Quel exercice photo choisir quand on débute vraiment ?

Commencez par la règle des tiers et par l’exercice de la même scène sous trois lumières. Ce sont les deux qui donnent les résultats les plus visibles, les plus vite, sans aucune notion technique préalable. Une fois ces réflexes en place, attaquez la contrainte de focale fixe pour franchir un cap.

Peut-on progresser en photo seulement avec un smartphone ?

Oui, largement. Un téléphone récent gère le mode portrait, le mode rafale, les réglages d’exposition au toucher et même parfois le format RAW. Tous les exercices de composition, de lumière et de cadrage fonctionnent à l’identique. Seuls les filés et les poses longues demandent un peu plus de patience, mais restent possibles avec une application dédiée.

À quelle fréquence pratiquer ces exercices pour progresser ?

Mieux vaut 20 minutes trois fois par semaine qu’une grosse séance tous les quinze jours. La régularité compte plus que la durée. Le cerveau consolide les apprentissages par petites doses répétées. Glissez un exercice dans votre quotidien : sur le trajet du travail, pendant le bain des enfants, au marché du dimanche.

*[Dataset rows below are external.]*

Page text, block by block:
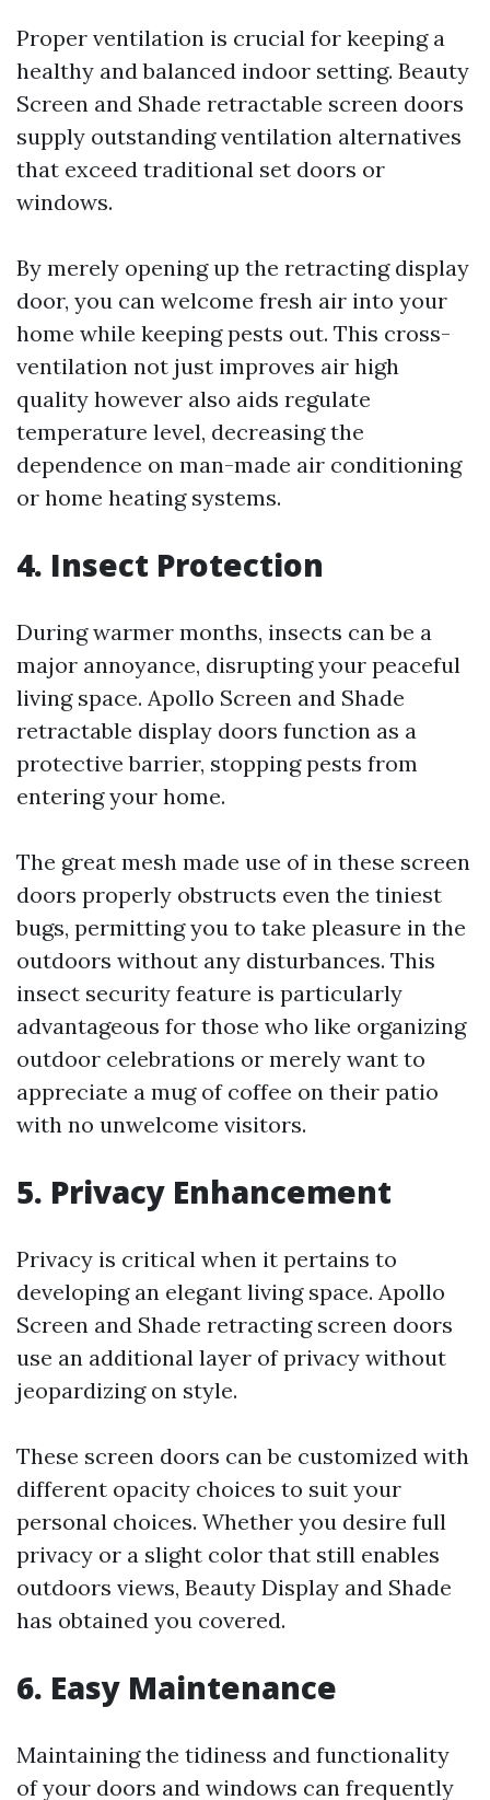
Proper ventilation is crucial for keeping a
healthy and balanced indoor setting. Beauty
Screen and Shade retractable screen doors
supply outstanding ventilation alternatives
that exceed traditional set doors or
windows.
By merely opening up the retracting display
door, you can welcome fresh air into your
home while keeping pests out. This cross-
ventilation not just improves air high
quality however also aids regulate
temperature level, decreasing the
dependence on man-made air conditioning
or home heating systems.
4. Insect Protection
During warmer months, insects can be a
major annoyance, disrupting your peaceful
living space. Apollo Screen and Shade
retractable display doors function as a
protective barrier, stopping pests from
entering your home.
The great mesh made use of in these screen
doors properly obstructs even the tiniest
bugs, permitting you to take pleasure in the
outdoors without any disturbances. This
insect security feature is particularly
advantageous for those who like organizing
outdoor celebrations or merely want to
appreciate a mug of coffee on their patio
with no unwelcome visitors.
5. Privacy Enhancement
Privacy is critical when it pertains to
developing an elegant living space. Apollo
Screen and Shade retracting screen doors
use an additional layer of privacy without
jeopardizing on style.
These screen doors can be customized with
different opacity choices to suit your
personal choices. Whether you desire full
privacy or a slight color that still enables
outdoors views, Beauty Display and Shade
has obtained you covered.
6. Easy Maintenance
Maintaining the tidiness and functionality
of your doors and windows can frequently
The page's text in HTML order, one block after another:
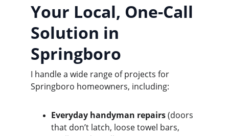
Your Local, One-Call
Solution in
Springboro
I handle a wide range of projects for
Springboro homeowners, including:
Everyday handyman repairs (doors
that don’t latch, loose towel bars,
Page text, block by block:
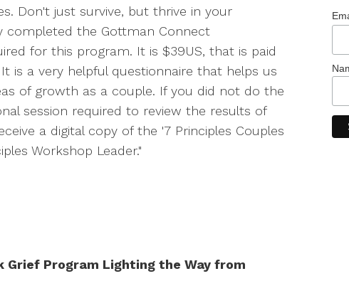
Don't just survive, but thrive in your
completed the Gottman Connect
for this program. It is $39US, that is paid
is a very helpful questionnaire that helps us
of growth as a couple. If you did not do the
session required to review the results of
a digital copy of the '7 Principles Couples
Workshop Leader."
Grief Program Lighting the Way from
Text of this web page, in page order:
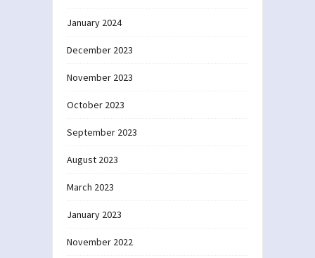
January 2024
December 2023
November 2023
October 2023
September 2023
August 2023
March 2023
January 2023
November 2022
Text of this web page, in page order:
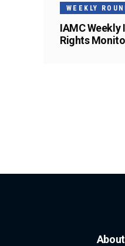
WEEKLY
IAMC Weekly
Rights
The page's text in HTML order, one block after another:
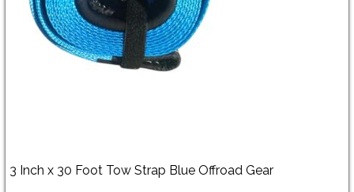
3 Inch x 30 Foot Tow Strap Blue Offroad Gear
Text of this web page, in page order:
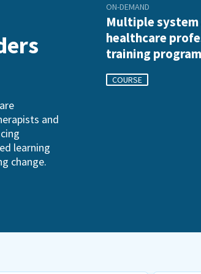
and
learning
change.
ON-DEMAND
Multiple
healthcare
training
COURSE
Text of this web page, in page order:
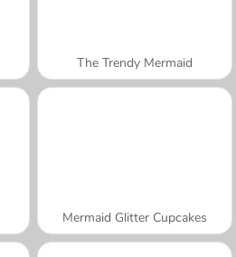
The Trendy Mermaid
Mermaid Glitter Cupcakes
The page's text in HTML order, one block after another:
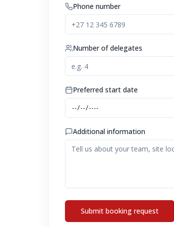
Phone number
Number of delegates
Preferred start date
Additional information
Submit booking request
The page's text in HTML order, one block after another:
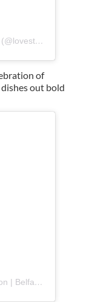
A post shared by lovestreetdogsNI (@lovestreetdogs)
of
out bold
A post shared by Kanto Asian Fusion | Belfast Takeaway (@kantofusion)
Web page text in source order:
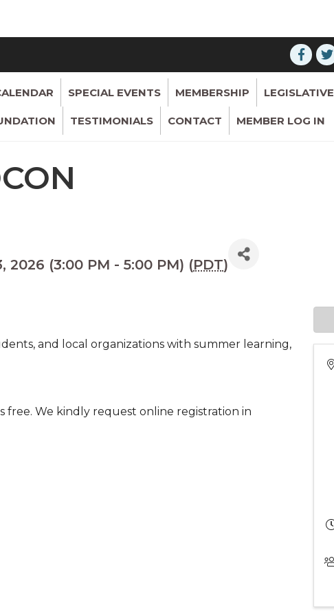
SPECIAL EVENTS MEMBERSHIP LEGISLATIVE
TESTIMONIALS CONTACT MEMBER LOG IN
2026 (3:00 PM - 5:00 PM) (PDT)
and local organizations with summer learning,
free. We kindly request online registration in
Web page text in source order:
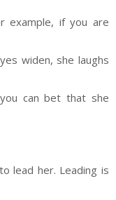
example, if you are
widen, she laughs
can bet that she
lead her. Leading is
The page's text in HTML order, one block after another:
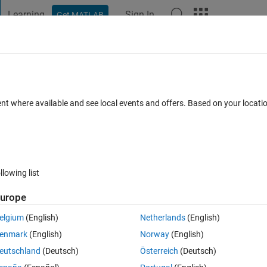
Learning Get MATLAB Sign In
as in gmail account?
0 votes
but now I dont have that email address so I need to connect that
you
where available and see local events and offers. Based on your
list
(English)
(English)
(Deutsch)
Netherlands(English)
Norway(English)
Österreich (Deutsch)
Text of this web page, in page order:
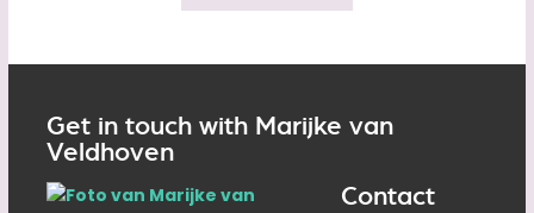
Get in touch with Marijke van
Veldhoven
Contact
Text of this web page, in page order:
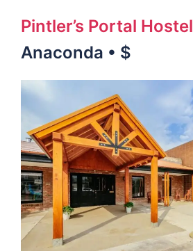
Pintler’s Portal Hostel
Anaconda • $
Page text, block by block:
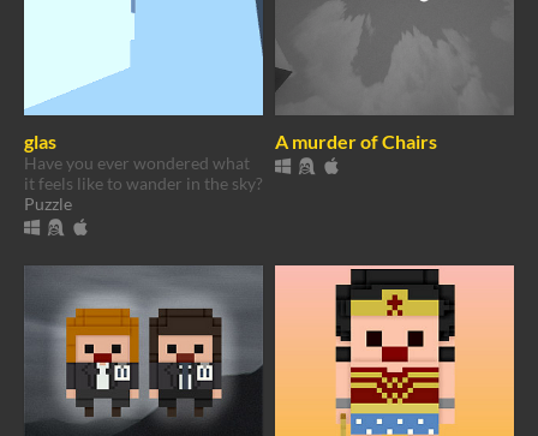
glas
Have you ever wondered what
it feels like to wander in the sky?
Puzzle
A murder of Chairs
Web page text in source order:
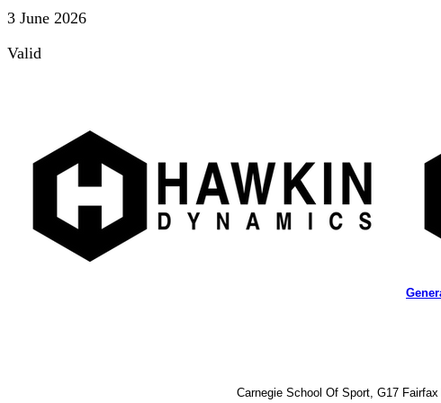
3 June 2026
Valid
Carnegie School Of Sport, G17
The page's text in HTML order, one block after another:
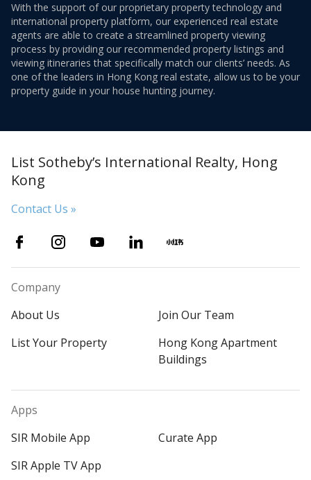
With the support of our proprietary property technology and
international property platform, our experienced real estate
agents are able to create a streamlined property viewing
process by providing our recommended property listings and
viewing itineraries that specifically match our clients’ needs. As
one of the leaders in Hong Kong real estate, allow us to be your
property guide in your house hunting journey.
List Sotheby’s International Realty, Hong
Kong
Contact Us »
Company
About Us
Join Our Team
List Your Property
Hong Kong Apartment
Buildings
Apps
SIR Mobile App
Curate App
SIR Apple TV App
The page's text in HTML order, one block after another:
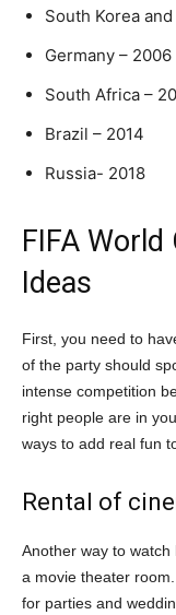
South Korea
Germany – 2006
South Africa –
Brazil – 2014
Russia- 2018
FIFA
Ideas
First, you need to
of the party should
intense competition
right people are in
ways to add real fun
Rental of
Another way to
a movie theater
for parties and
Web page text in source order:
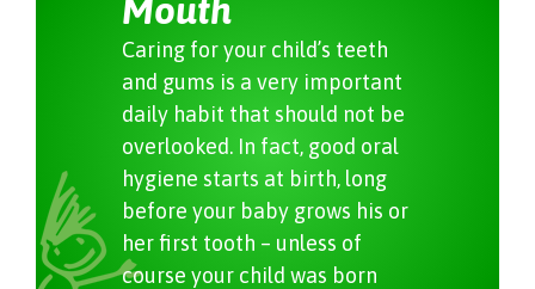
Mouth
Caring for your child’s teeth
and gums is a very important
daily habit that should not be
overlooked. In fact, good oral
hygiene starts at birth, long
before your baby grows his or
her first tooth – unless of
course your child was born
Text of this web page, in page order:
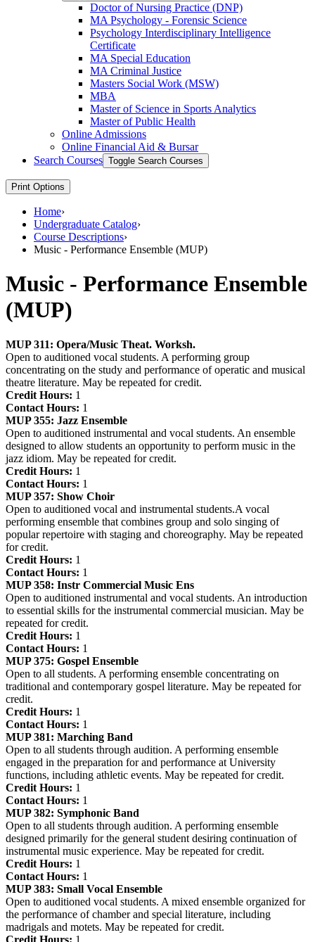
Doctor of Nursing Practice (DNP)
MA Psychology -​ Forensic Science
Psychology Interdisciplinary Intelligence
Certificate
MA Special Education
MA Criminal Justice
Masters Social Work (MSW)
MBA
Master of Science in Sports Analytics
Master of Public Health
Online Admissions
Online Financial Aid &​ Bursar
Search Courses Toggle Search Courses
Print Options
Home›
Undergraduate Catalog›
Course Descriptions›
Music - Performance Ensemble (MUP)
Music - Performance Ensemble
(MUP)
MUP 311: Opera/Music Theat. Worksh.
Open to auditioned vocal students. A performing group
concentrating on the study and performance of operatic and musical
theatre literature. May be repeated for credit.
Credit Hours: 1
Contact Hours: 1
MUP 355: Jazz Ensemble
Open to auditioned instrumental and vocal students. An ensemble
designed to allow students an opportunity to perform music in the
jazz idiom. May be repeated for credit.
Credit Hours: 1
Contact Hours: 1
MUP 357: Show Choir
Open to auditioned vocal and instrumental students.A vocal
performing ensemble that combines group and solo singing of
popular repertoire with staging and choreography. May be repeated
for credit.
Credit Hours: 1
Contact Hours: 1
MUP 358: Instr Commercial Music Ens
Open to auditioned instrumental and vocal students. An introduction
to essential skills for the instrumental commercial musician. May be
repeated for credit.
Credit Hours: 1
Contact Hours: 1
MUP 375: Gospel Ensemble
Open to all students. A performing ensemble concentrating on
traditional and contemporary gospel literature. May be repeated for
credit.
Credit Hours: 1
Contact Hours: 1
MUP 381: Marching Band
Open to all students through audition. A performing ensemble
engaged in the preparation for and performance at University
functions, including athletic events. May be repeated for credit.
Credit Hours: 1
Contact Hours: 1
MUP 382: Symphonic Band
Open to all students through audition. A performing ensemble
designed primarily for the general student desiring continuation of
instrumental music experience. May be repeated for credit.
Credit Hours: 1
Contact Hours: 1
MUP 383: Small Vocal Ensemble
Open to auditioned vocal students. A mixed ensemble organized for
the performance of chamber and special literature, including
madrigals and motets. May be repeated for credit.
Credit Hours: 1
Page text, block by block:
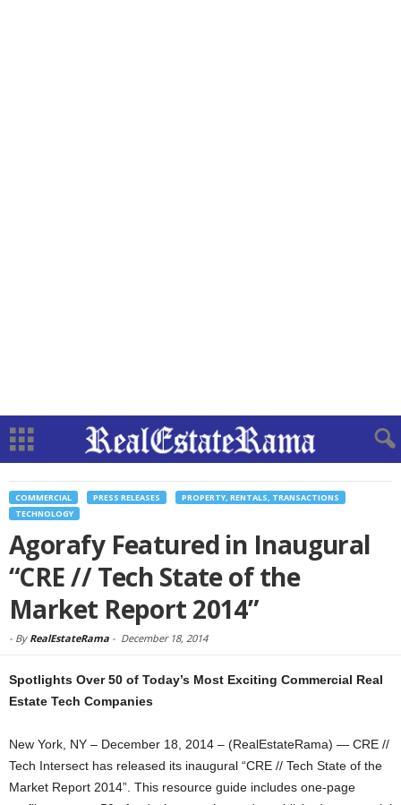
COMMERCIAL PRESS RELEASES
PROPERTY, RENTALS, TRANSACTIONS
TECHNOLOGY
Agorafy Featured in Inaugural
“CRE // Tech State of the
Market Report 2014”
- By RealEstateRama - December 18, 2014
Spotlights Over 50 of Today’s Most Exciting Commercial Real
Estate Tech Companies
New York, NY – December 18, 2014 – (RealEstateRama) — CRE //
Tech Intersect has released its inaugural “CRE // Tech State of the
Market Report 2014”. This resource guide includes one-page
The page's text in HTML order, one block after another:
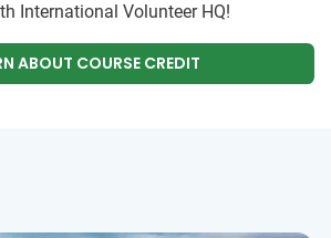
International Volunteer HQ!
ABOUT COURSE CREDIT
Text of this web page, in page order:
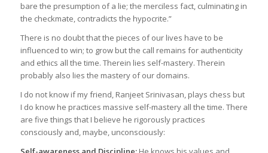
bare the presumption of a lie; the merciless fact, culminating in
the checkmate, contradicts the hypocrite.”
There is no doubt that the pieces of our lives have to be
influenced to win; to grow but the call remains for authenticity
and ethics all the time. Therein lies self-mastery. Therein
probably also lies the mastery of our domains.
I do not know if my friend, Ranjeet Srinivasan, plays chess but
I do know he practices massive self-mastery all the time. There
are five things that I believe he rigorously practices
consciously and, maybe, unconsciously:
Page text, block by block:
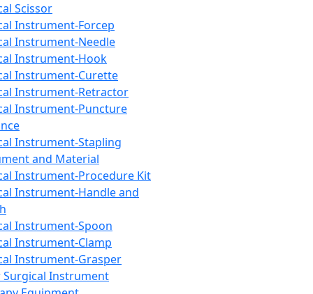
Scissor
Instrument-Forcep
Instrument-Needle
Instrument-Hook
Instrument-Curette
Instrument-Retractor
Instrument-Puncture
Instrument-Stapling
and Material
Instrument-Procedure Kit
Instrument-Handle and
Instrument-Spoon
Instrument-Clamp
Instrument-Grasper
Surgical Instrument
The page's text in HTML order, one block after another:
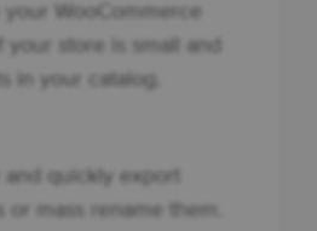
WooCommerce
store is small and
in your catalog.
quickly export
mass rename them.
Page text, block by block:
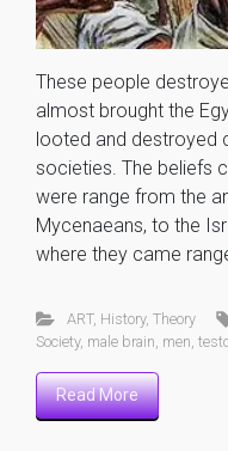
These people
almost brought the
looted and destroyed
societies. The beliefs
were range from the
Mycenaeans, to the
where they came
ART, History, Theory
Society, male brain men
Read More
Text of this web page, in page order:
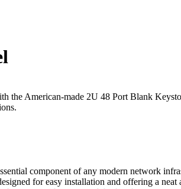
the American-made 2U 48 Port Blank
component of any modern network
for easy installation and offering a
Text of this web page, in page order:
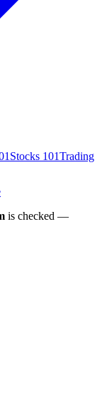
Stocks 101Trading
is checked —
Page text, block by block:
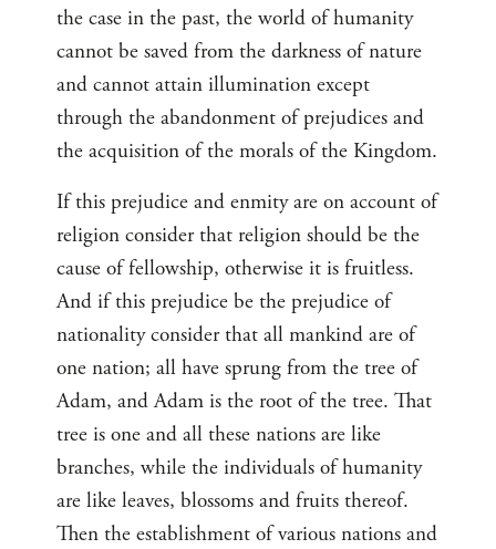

Mon avis après des années à voir des débutants stagner

Ce qui bloque la plupart des gens, ce n’est jamais le matériel. C’est l’absence de méthode. On mitraille, on regarde vite fait, on recommence pareil la fois suivante. Ces exercices cassent ce cercle parce qu’ils transforment chaque sortie en mini-laboratoire.

Le point fort, c’est la vitesse des résultats sur la composition et la lumière : deux semaines suffisent pour voir une différence nette. La limite honnête, c’est que tout repose sur votre régularité. Aucun exercice ne marche si on le fait une fois et qu’on abandonne. Choisissez-en un seul, là, maintenant, et faites-le aujourd’hui. C’est le premier déclic qui compte le plus.